======== Supplied entries ========

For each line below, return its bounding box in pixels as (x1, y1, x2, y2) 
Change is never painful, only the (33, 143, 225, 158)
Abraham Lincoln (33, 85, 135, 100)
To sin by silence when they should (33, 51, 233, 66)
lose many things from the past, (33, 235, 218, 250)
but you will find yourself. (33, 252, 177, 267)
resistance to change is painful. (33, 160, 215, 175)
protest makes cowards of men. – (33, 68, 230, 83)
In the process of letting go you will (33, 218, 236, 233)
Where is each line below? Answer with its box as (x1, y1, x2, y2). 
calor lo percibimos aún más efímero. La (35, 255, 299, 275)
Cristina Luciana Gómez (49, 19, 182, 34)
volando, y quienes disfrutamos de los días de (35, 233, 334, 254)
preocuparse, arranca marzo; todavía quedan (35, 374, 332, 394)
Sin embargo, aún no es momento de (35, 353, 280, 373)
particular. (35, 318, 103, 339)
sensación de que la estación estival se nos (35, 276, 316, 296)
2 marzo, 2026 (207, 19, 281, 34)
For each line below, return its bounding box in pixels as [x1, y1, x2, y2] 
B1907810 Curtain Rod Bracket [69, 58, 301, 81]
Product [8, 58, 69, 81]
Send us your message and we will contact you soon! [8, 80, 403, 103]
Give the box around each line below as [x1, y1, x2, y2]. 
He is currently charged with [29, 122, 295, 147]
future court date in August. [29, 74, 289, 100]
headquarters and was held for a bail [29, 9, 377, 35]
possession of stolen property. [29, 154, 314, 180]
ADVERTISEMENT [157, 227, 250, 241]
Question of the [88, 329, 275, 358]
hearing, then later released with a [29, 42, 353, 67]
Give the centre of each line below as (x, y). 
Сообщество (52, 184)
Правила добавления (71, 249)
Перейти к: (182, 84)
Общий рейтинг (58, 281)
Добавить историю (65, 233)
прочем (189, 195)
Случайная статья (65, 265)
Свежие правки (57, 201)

========
======== Supplied entries ========

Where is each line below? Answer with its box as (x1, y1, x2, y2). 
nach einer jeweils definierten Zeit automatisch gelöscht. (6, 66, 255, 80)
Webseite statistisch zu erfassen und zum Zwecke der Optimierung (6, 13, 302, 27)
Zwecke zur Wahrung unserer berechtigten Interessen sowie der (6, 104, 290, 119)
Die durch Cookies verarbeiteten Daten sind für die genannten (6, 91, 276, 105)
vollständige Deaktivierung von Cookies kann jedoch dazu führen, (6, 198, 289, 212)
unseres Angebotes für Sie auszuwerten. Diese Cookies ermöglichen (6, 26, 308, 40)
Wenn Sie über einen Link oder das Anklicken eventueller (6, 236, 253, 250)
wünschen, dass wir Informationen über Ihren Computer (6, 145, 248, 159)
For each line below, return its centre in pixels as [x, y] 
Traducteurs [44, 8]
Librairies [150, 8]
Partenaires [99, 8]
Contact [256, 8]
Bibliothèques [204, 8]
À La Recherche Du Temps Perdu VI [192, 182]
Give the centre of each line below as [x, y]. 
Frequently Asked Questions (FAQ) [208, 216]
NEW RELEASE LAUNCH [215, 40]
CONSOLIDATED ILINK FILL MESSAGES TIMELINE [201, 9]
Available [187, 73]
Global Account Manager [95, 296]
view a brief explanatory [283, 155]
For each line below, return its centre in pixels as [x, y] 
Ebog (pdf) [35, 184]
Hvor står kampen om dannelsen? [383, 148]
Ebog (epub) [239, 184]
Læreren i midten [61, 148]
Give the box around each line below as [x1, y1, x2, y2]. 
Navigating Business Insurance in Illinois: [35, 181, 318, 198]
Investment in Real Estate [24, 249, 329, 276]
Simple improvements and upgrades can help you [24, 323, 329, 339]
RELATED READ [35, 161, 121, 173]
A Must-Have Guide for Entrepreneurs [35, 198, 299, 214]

========

Directions for this task
Whenever the word "painful" occurs in a line of the records, that line counts toward the total; state the total only.

Written answer
2